Is there a reason for not to use data.table:::shallow?

Nope - if you'd rather use theirs you can. The one I use was just the one that I found first.

The biggest reason I haven't made the switch is tidytable:::shallow() is a pretty straightforward R function. data.table:::shallow() would require some extra effort since there are some calls to some of data.table's C functions as well.

And a second question, I noticed that this trick doesn't work with grouped data tables. Do you understand what going on? Is there a way to avoid copying the data table?

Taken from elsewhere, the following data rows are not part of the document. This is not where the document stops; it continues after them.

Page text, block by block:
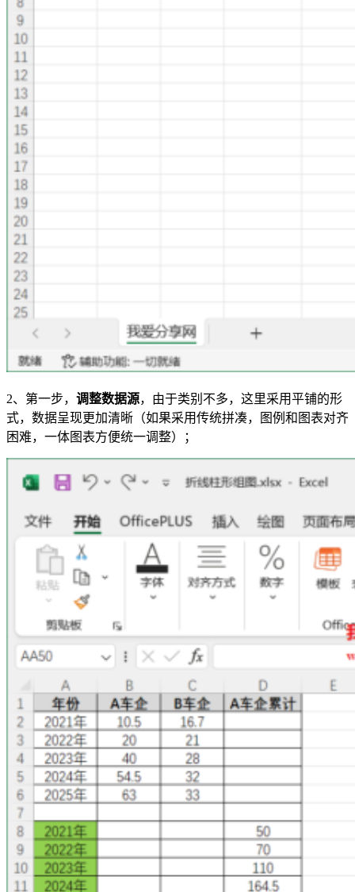
2、第一步， 调整数据源，由于类别不多，这里采用平铺的形
式，数据呈现更加清晰（如果采用传统拼凑，图例和图表对齐
困难，一体图表方便统一调整）；
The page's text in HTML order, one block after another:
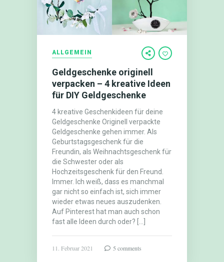
ALLGEMEIN
Geldgeschenke originell
verpacken – 4 kreative Ideen
für DIY Geldgeschenke
4 kreative Geschenkideen für deine
Geldgeschenke Originell verpackte
Geldgeschenke gehen immer. Als
Geburtstagsgeschenk für die
Freundin, als Weihnachtsgeschenk für
die Schwester oder als
Hochzeitsgeschenk für den Freund.
Immer. Ich weiß, dass es manchmal
gar nicht so einfach ist, sich immer
wieder etwas neues auszudenken.
Auf Pinterest hat man auch schon
fast alle Ideen durch oder? […]
11. Februar 2021 5 comments
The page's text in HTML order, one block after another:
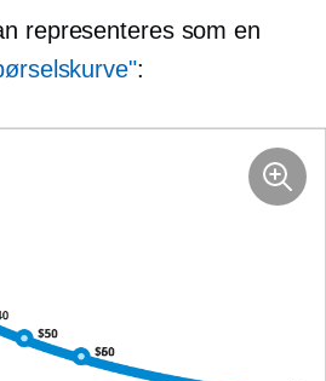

I'm not sure why this fails to be honest. I haven't been able to find a workaround. You'll see in tidytable::mutate.() the code runs this check if .by is provided:

needs_copy <- any(vec_in(names(dots), names(.df)))

if (needs_copy) .df <- copy(.df)

Basically saying - if any of the columns in the mutate.() call already exist in the data.table, create a copy. This check is unnecessary if there is no .by.